Some farmers living south of Woensdrecht were lucky to find shelter in the ovens of the brick factory, which proved to be a shell proof solution. Most shelters consisted of a dug out slit, in the back garden. Often hay would serve as an adsorbent, to cope with the ground water. A roof would be constructed of logs and filled with fascines. These fascines were abundant, as people used them to burn their furnaces. This way, some cover was provided, even though a direct hit on the structure would still be lethal for the occupants. In most cases, a number of families, some up to twelve members, would occupy these underground shelters. In some shelters, people had to sleep while seated, as the room could not accommodate all the occupants. Hygienic conditions soon became appalling. There were obviously no services available and due to the dense artillery fire, even a short stay outside the shelter was lethal. Some food could be obtained from killed farm animals, that were abundantly available.
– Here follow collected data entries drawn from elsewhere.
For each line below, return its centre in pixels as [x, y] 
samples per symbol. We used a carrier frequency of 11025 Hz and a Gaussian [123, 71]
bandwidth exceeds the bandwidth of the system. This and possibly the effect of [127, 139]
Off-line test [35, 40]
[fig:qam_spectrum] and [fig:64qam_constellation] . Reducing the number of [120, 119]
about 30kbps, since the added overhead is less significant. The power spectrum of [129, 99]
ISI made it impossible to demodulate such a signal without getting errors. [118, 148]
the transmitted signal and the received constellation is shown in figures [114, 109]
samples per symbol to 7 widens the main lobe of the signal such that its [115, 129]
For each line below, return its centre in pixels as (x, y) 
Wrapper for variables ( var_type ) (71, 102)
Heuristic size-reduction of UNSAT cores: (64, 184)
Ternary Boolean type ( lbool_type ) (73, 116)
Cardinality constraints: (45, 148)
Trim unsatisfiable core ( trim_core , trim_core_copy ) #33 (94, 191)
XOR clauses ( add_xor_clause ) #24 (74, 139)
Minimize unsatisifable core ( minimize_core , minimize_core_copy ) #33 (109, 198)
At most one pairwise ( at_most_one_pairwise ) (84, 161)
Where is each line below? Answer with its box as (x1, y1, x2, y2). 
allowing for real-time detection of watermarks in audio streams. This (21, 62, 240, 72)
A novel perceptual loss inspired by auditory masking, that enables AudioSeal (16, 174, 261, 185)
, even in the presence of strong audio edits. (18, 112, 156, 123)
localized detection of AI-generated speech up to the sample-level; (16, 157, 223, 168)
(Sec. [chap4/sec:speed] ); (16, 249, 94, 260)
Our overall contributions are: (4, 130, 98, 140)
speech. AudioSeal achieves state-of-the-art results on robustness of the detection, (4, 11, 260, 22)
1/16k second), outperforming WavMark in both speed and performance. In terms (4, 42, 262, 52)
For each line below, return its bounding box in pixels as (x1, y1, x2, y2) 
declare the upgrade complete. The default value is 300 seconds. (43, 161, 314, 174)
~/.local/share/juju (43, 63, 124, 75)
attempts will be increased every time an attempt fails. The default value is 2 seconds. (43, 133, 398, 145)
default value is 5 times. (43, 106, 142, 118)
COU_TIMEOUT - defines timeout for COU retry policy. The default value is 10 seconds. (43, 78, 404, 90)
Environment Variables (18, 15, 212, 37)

To add to the misery of the local folks, the very few remaining villagers from Woensdrecht were forced to evacuate after the battle had ended. The civil affairs officers thought the risk of epidemic diseases, caused by the many decaying corpses dispersed throughout the area, was too great. Another important reason for full evacuation, was the enormous amount of unexploded ordnance which made the area very dangerous. Only after months of debris clearing, were the poor villager allowed to return. Many families from Woensdrecht never returned to their destroyed houses. The experience of their liberation was too traumatic.

Woensdrecht was, and is, home to a well-known military airbase. During the war, German fighter planes were based here. Many locals worked on the base for a living and, generally, the relationship with the Germans was quite good. The base was strategically located, since the allied bombers would pass the area for their daily attacks on Germany. Woensdrecht hosted several squadrons of fighters and night fighters as part of the defence of the German skies. As an early warning system, a big radar station was built on top of a hill, just west of Korteven. Today, only the outline of a small bunker of this formerly major airbase, remains. After the liberation, the base was put to good use by the allies, to contest the German V1 offensive on Antwerp. The base was closed in February 1945. The anti-aircraft guns positioned north of Antwerp, required unobstructed air space to bring down these deadly, pilotless V1 bombs. The Germans fired 8.000 of these bombs on Antwerp in addition to the thousands they fired on London. The anti-aircraft defence of Antwerp, named Antwerp-X, consisting of over 20.000 men, were able to limit the number of hits on the vital harbour area, to as few as 211.